How to find a partial match of strings?

S

Sergey Sergey2019-01-17 23:36:42

Python

Sergey Sergey, 2019-01-17 23:36:42

I have a list of strings, here is an example of one

0 .. tubes were used to burn the steel ladle. Replacement of the funnel 18m 8sl. Spilled completely.

and you need to determine if "pipes used for burning" is contained in this line
BUT: there
may be errors / typos
How to do this?

Reply

Answer the question

In order to leave comments, you need to log in

2 answer(s)

R

Ruslan Gilfanov, 2019-01-18
@Sergey1712

Without additional libraries and using the Damerau-Levenshtein distance, you can do something like this:

import re


def get_substrings(string):
    """Функция разбивки на слова"""
    return re.split('\W+', string)


def get_distance(s1, s2):
    """Расстояние Дамерау-Левенштейна"""
    d, len_s1, len_s2 = {}, len(s1), len(s2)
    for i in range(-1, len_s1 + 1):
        d[(i, -1)] = i + 1
    for j in range(-1, len_s2 + 1):
        d[(-1, j)] = j + 1
    for i in range(len_s1):
        for j in range(len_s2):
            if s1[i] == s2[j]:
                cost = 0
            else:
                cost = 1
            d[(i, j)] = min(
                d[(i - 1, j)] + 1,
                d[(i, j - 1)] + 1,
                d[(i - 1, j - 1)] + cost)
            if i and j and s1[i] == s2[j - 1] and s1[i - 1] == s2[j]:
                d[(i, j)] = min(d[(i, j)], d[i - 2, j - 2] + cost)
    return(d[len_s1 - 1, len_s2 - 1])


def check_substring(search_request, original_text, max_distance):
    """Проверка нечёткого вхождения одного набора слов в другой"""
    substring_list_1 = get_substrings(search_request)
    substring_list_2 = get_substrings(original_text)

    not_found_count = len(substring_list_1)

    for substring_1 in substring_list_1:
        for substring_2 in substring_list_2:
            if get_distance(substring_1, substring_2) <= max_distance:
                not_found_count -= 1

    if not not_found_count:
        return True


search_request = 'трубок использовали для прожигания'
original_text = 'трубок использовали для прожигания стальковша.Замена воронки 18м 8сл. Разлита полностью'

result = check_substring(search_request, original_text, max_distance=2)
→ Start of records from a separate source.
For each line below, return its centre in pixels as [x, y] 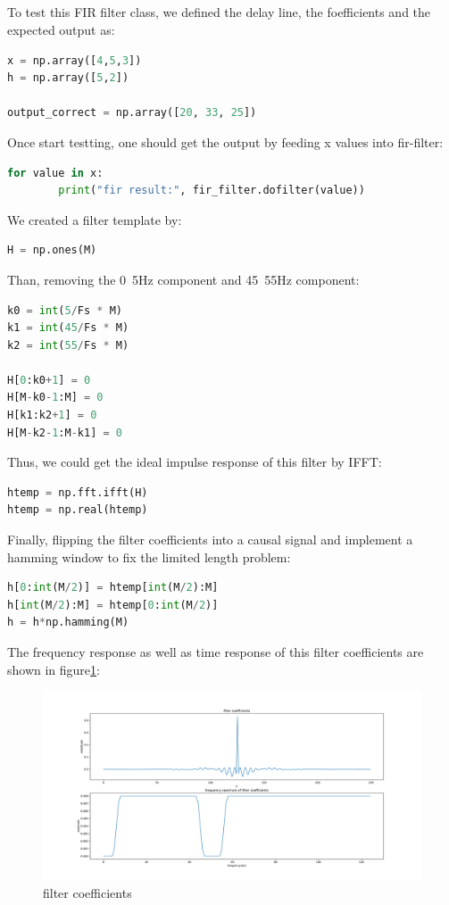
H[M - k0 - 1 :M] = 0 [55, 398]
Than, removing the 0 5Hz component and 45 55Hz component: [183, 279]
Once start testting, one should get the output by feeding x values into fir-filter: [225, 141]
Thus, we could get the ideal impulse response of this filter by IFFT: [195, 462]
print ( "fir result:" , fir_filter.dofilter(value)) [212, 191]
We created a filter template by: [95, 219]
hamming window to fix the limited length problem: [149, 556]
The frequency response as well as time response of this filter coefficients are [216, 652]
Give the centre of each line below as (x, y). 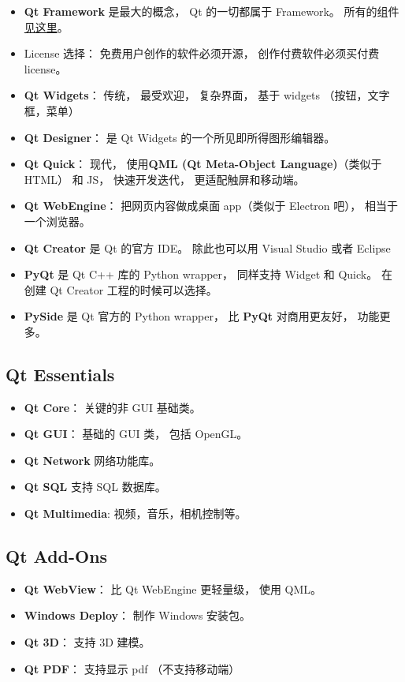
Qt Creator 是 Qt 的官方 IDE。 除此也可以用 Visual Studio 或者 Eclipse (207, 247)
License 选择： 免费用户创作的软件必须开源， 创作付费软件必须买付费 (202, 53)
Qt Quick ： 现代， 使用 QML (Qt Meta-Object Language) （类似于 (203, 164)
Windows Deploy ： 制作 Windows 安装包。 (137, 615)
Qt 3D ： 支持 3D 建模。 (87, 642)
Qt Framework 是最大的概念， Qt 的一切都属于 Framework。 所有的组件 (212, 11)
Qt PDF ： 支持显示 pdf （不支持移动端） (132, 668)
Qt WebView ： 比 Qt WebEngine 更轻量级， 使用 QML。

print(result)  # True если найдено, иначе None

You can modify to fit your needs. But keep in mind that finding the Damerau-Levenshtein distance is, in principle, a resource-intensive operation, especially with a pure Python implementation. For example, searching for the occurrence of a substring in several megabytes of text can be quite time consuming.
To speed up finding the DL distance, you can use the implementation for Python in the C language: https://github.com/gfairchild/pyxDamerauLevenshtein
There are also less accurate, but faster algorithms for comparing two strings:
https://habr.com/ru/ post/114997/
PyPI and GitHub should have libraries with ready-made implementations of the most requested ones.

A

al_gon, 2019-01-18
@al_gon

How to analyze string similarity and check for plagiarism?